Segment Open
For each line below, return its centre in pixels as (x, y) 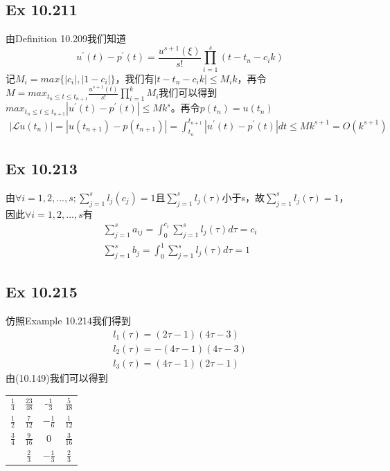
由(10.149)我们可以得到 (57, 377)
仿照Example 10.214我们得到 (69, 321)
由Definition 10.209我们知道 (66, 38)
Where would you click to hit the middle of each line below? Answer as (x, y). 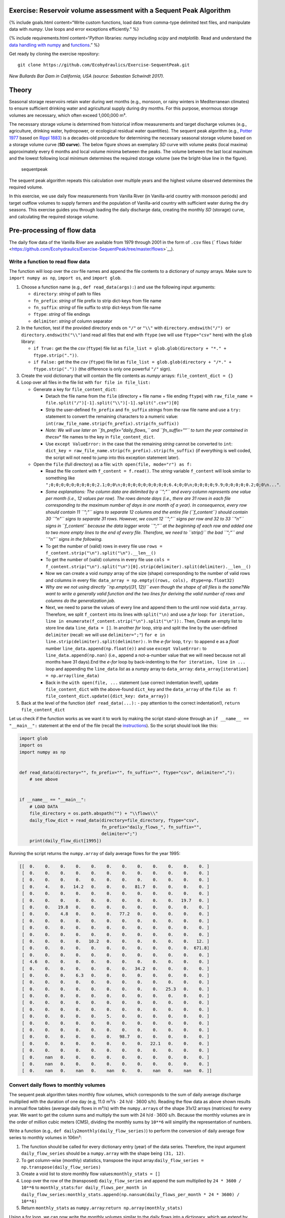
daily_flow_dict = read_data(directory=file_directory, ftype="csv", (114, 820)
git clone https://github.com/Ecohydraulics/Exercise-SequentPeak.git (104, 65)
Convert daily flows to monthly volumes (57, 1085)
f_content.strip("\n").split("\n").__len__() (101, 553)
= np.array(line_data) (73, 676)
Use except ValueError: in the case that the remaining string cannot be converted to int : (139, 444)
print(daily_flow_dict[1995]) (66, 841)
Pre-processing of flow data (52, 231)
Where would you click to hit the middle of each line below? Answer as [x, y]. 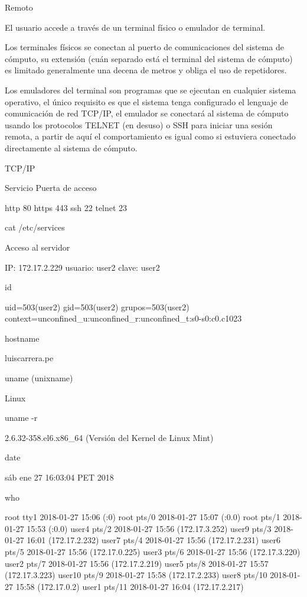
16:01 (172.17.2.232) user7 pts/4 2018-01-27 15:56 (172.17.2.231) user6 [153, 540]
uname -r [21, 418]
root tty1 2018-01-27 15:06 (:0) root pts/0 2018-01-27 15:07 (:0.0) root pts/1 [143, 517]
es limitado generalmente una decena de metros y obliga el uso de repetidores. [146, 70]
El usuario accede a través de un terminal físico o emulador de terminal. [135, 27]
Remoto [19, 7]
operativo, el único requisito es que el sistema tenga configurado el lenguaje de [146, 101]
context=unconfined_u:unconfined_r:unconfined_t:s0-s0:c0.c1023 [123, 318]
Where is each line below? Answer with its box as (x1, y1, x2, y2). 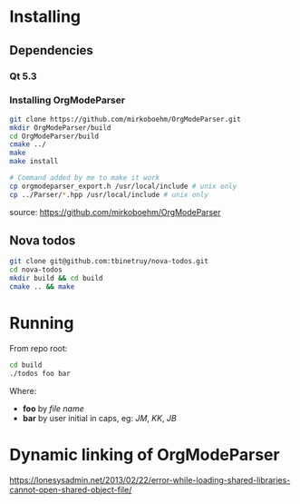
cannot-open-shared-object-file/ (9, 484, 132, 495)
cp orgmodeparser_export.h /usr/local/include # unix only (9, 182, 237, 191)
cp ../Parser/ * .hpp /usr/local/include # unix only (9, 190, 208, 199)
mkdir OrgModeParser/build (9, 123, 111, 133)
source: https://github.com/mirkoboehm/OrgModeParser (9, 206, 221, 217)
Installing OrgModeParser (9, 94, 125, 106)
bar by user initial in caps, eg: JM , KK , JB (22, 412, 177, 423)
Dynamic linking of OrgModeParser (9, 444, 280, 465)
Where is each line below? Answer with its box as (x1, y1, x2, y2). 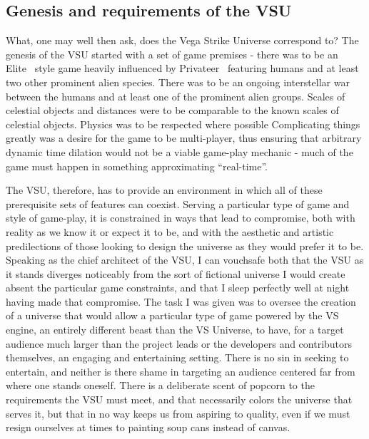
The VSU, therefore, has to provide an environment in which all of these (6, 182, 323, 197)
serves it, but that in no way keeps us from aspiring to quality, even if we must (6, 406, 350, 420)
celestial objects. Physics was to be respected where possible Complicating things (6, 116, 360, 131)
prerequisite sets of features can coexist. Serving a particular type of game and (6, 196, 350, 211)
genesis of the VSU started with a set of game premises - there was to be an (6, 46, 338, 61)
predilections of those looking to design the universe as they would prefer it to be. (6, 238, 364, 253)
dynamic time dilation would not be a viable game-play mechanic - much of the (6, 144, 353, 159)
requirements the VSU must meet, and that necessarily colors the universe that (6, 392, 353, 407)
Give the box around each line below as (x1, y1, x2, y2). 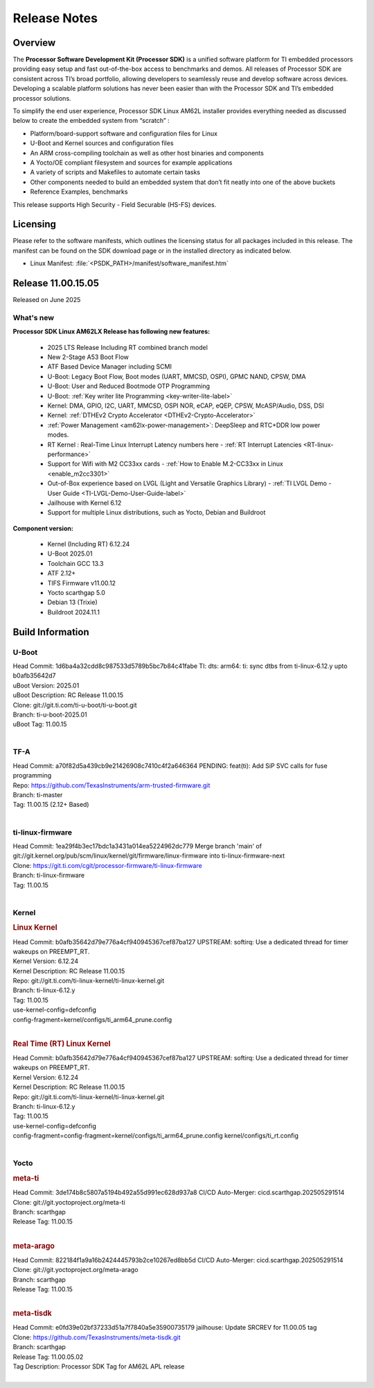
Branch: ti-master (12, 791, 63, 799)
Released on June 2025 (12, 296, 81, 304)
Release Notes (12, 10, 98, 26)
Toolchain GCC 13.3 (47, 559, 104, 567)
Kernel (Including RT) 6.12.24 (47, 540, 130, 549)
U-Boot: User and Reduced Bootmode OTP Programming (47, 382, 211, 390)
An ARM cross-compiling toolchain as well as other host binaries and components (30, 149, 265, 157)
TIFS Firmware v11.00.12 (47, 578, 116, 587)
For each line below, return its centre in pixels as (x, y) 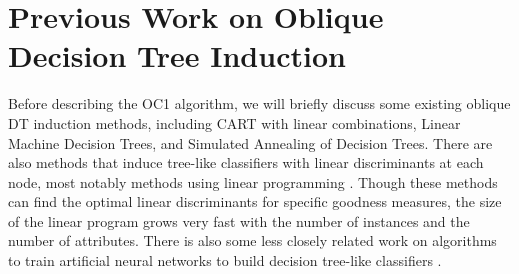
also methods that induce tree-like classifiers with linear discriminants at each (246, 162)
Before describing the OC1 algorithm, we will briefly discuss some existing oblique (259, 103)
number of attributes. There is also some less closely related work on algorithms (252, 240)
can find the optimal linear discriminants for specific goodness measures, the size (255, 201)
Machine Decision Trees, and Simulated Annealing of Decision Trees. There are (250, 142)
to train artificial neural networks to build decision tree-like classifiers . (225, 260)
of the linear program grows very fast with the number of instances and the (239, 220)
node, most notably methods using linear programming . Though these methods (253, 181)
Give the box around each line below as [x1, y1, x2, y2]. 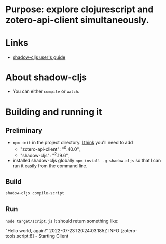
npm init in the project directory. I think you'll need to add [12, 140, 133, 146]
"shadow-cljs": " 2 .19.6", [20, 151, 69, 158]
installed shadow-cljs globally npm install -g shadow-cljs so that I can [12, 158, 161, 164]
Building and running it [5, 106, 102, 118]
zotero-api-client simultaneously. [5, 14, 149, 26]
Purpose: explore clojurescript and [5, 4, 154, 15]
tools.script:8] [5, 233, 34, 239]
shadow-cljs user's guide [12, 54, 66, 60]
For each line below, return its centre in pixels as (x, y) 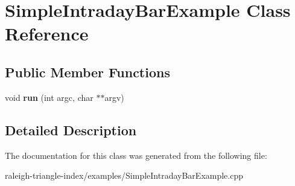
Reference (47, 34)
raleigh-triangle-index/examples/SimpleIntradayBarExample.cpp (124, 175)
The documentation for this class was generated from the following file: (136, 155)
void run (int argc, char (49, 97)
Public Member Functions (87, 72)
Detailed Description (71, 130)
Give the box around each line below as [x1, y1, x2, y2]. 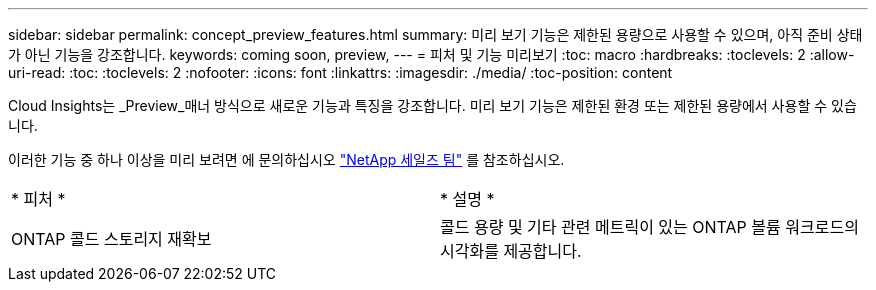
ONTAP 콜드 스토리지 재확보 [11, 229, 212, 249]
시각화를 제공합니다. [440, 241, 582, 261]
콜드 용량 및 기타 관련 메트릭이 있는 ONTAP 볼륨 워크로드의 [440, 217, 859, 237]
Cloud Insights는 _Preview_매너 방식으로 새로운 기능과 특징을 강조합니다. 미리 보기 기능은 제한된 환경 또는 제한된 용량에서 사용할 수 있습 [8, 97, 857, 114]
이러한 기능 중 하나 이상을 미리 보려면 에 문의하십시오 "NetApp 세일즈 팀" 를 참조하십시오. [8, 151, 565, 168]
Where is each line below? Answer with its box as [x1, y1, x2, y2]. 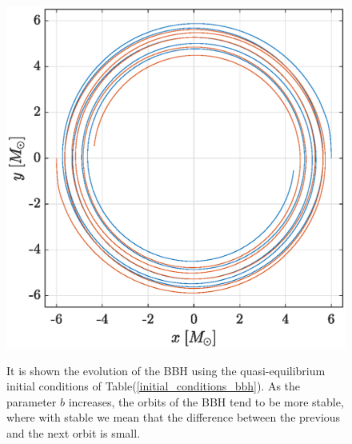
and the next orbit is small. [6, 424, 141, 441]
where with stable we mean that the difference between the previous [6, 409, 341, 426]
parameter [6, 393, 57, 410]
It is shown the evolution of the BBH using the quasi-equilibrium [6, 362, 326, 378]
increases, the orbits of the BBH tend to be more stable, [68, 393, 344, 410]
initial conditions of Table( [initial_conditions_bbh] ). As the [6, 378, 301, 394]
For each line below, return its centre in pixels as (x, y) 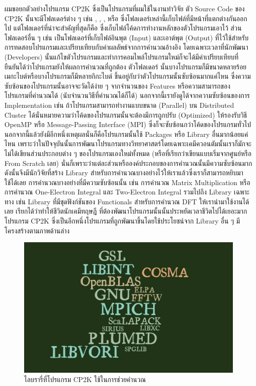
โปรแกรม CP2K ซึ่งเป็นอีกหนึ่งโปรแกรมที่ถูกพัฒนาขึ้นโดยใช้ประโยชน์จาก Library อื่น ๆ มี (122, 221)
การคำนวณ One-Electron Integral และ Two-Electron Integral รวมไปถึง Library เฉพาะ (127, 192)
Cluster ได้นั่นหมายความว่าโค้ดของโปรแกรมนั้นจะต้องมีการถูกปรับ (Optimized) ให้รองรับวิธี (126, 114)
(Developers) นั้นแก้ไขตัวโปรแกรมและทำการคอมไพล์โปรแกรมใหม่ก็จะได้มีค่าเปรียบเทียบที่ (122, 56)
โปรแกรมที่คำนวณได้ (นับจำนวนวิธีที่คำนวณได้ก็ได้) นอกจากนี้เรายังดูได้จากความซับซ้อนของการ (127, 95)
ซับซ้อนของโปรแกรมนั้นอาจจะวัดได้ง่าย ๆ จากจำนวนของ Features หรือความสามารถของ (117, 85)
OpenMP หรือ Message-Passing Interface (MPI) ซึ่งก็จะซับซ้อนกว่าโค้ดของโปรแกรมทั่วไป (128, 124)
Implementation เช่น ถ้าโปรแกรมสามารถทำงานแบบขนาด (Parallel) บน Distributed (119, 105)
Segment Closed
Action item => Reproduce the lines above beginning at the line that contains "celestial objects. Physics" and ending at the line that contains "can find the". No pictures.

Exercise result =>
celestial objects. Physics was to be respected where possible Complicating things (6, 116, 360, 131)
prerequisite sets of features can coexist. Serving a particular type of game and (6, 196, 350, 211)
genesis of the VSU started with a set of game premises - there was to be an (6, 46, 338, 61)
predilections of those looking to design the universe as they would prefer it to be. (6, 238, 364, 253)
dynamic time dilation would not be a viable game-play mechanic - much of the (6, 144, 353, 159)
requirements the VSU must meet, and that necessarily colors the universe that (6, 392, 353, 407)
Give the box around each line below as (x1, y1, x2, y2). 
Branch: ti-master (12, 791, 63, 799)
Released on June 2025 (12, 296, 81, 304)
Release Notes (12, 10, 98, 26)
Toolchain GCC 13.3 (47, 559, 104, 567)
Kernel (Including RT) 6.12.24 (47, 540, 130, 549)
U-Boot: User and Reduced Bootmode OTP Programming (47, 382, 211, 390)
An ARM cross-compiling toolchain as well as other host binaries and components (30, 149, 265, 157)
TIFS Firmware v11.00.12 (47, 578, 116, 587)
For each line below, return its centre in pixels as (x, y) 
also methods that induce tree-like classifiers with linear discriminants at each (246, 162)
Before describing the OC1 algorithm, we will briefly discuss some existing oblique (259, 103)
number of attributes. There is also some less closely related work on algorithms (252, 240)
can find the optimal linear discriminants for specific goodness measures, the size (255, 201)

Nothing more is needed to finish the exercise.